> _How to complete this task_
Copy every line of the following data that includes the string "дополнения".

> _Dataset entries_
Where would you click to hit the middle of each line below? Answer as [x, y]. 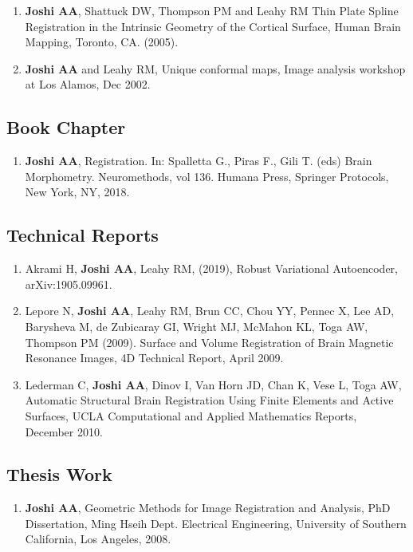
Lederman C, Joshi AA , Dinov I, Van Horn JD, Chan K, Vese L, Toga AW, [213, 384]
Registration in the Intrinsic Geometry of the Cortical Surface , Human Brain [213, 26]
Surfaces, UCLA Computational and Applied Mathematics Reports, [191, 415]
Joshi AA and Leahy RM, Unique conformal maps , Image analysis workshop [215, 68]
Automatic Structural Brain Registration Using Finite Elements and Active [209, 400]
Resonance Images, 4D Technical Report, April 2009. [154, 358]
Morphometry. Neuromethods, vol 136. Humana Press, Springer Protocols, [207, 176]
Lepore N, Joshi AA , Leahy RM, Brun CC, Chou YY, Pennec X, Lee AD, [210, 311]
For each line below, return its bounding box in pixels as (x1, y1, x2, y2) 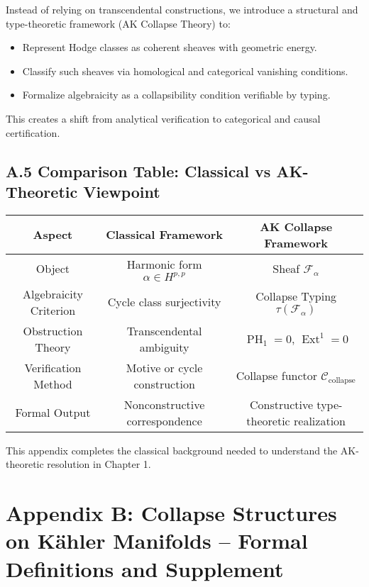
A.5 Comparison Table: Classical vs (6, 160, 271, 181)
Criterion (30, 301, 76, 318)
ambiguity (139, 338, 189, 355)
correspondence (126, 412, 202, 429)
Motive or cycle (126, 359, 203, 376)
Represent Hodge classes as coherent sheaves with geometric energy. (22, 40, 317, 55)
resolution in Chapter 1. (47, 457, 151, 471)
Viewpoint (83, 180, 160, 202)
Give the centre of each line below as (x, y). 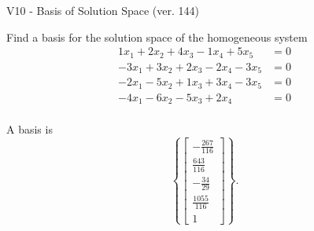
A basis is (30, 129)
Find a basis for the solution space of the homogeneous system (157, 37)
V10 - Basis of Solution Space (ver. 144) (103, 10)
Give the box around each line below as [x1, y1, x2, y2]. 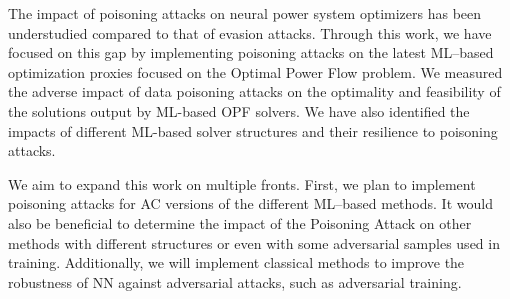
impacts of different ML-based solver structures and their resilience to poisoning [8, 120, 498, 141]
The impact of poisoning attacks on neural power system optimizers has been [8, 3, 482, 23]
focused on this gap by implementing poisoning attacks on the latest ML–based [8, 42, 494, 63]
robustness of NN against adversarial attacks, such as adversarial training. [8, 271, 462, 292]
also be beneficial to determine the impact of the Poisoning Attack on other [8, 212, 472, 233]
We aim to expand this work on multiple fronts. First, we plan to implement [8, 173, 476, 194]
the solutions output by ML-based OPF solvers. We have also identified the [8, 100, 470, 121]
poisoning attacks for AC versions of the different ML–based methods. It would [8, 193, 493, 214]
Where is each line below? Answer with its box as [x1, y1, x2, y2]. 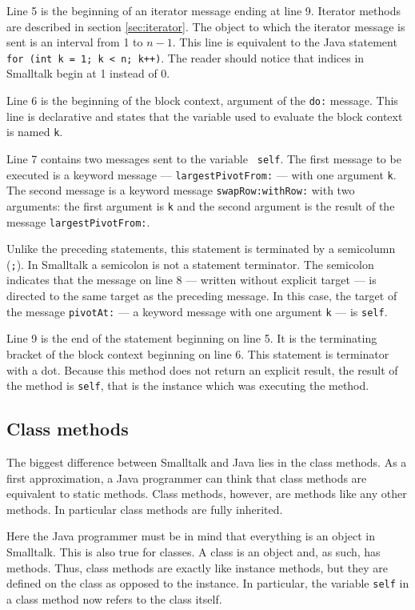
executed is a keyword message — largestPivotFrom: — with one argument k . [6, 166, 397, 183]
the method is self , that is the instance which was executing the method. [6, 377, 369, 394]
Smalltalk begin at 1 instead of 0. [6, 65, 170, 82]
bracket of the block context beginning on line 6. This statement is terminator [6, 345, 389, 362]
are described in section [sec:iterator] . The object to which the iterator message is [6, 18, 405, 34]
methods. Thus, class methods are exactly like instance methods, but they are [6, 559, 388, 576]
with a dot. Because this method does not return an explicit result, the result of [6, 361, 398, 378]
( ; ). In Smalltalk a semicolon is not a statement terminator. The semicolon [6, 255, 374, 272]
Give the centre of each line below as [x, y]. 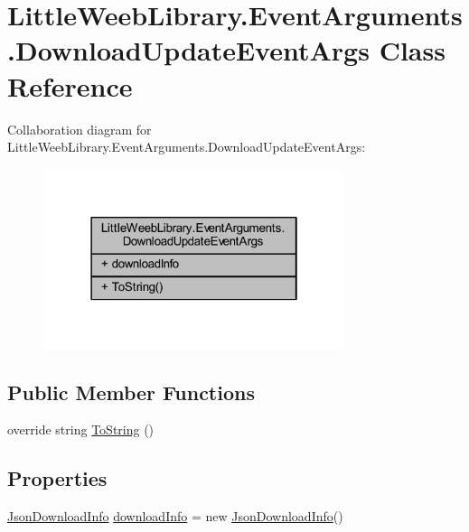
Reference [70, 85]
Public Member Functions [131, 392]
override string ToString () [81, 429]
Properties [57, 478]
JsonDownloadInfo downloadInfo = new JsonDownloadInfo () [175, 516]
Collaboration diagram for [80, 129]
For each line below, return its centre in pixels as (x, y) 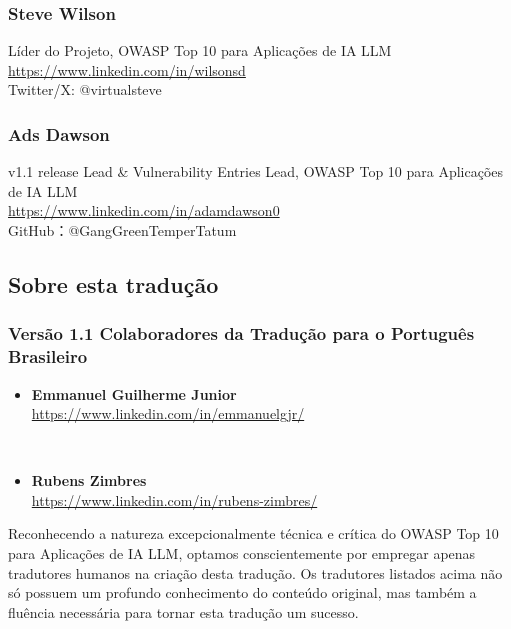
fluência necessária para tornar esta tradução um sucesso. (183, 611)
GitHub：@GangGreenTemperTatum (122, 230)
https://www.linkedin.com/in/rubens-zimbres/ (174, 499)
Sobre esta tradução (113, 283)
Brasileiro (48, 356)
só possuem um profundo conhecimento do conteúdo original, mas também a (242, 592)
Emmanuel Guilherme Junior (134, 393)
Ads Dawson (59, 133)
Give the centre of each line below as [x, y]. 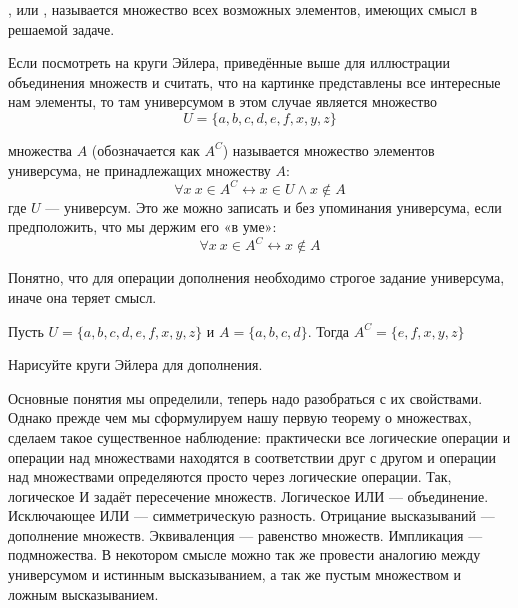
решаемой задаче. [61, 28]
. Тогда [328, 330]
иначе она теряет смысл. [82, 296]
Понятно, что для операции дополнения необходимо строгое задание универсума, [256, 277]
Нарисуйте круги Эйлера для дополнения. [135, 364]
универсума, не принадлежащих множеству [139, 169]
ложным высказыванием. [83, 593]
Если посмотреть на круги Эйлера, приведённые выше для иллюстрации [229, 62]
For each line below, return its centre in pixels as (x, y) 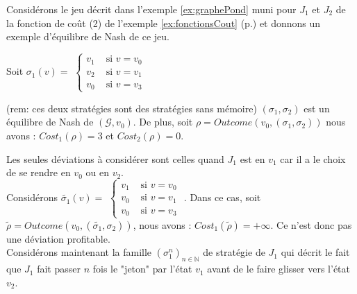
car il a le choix (313, 158)
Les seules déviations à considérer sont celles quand (115, 158)
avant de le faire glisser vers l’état (279, 269)
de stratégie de (234, 252)
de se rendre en (39, 172)
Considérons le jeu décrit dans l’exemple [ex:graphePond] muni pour (151, 9)
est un (317, 108)
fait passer (59, 269)

> _Task answer_
Понятно, что для операции дополнения необходимо строгое задание универсума, [256, 277]
Нарисуйте круги Эйлера для дополнения. [135, 364]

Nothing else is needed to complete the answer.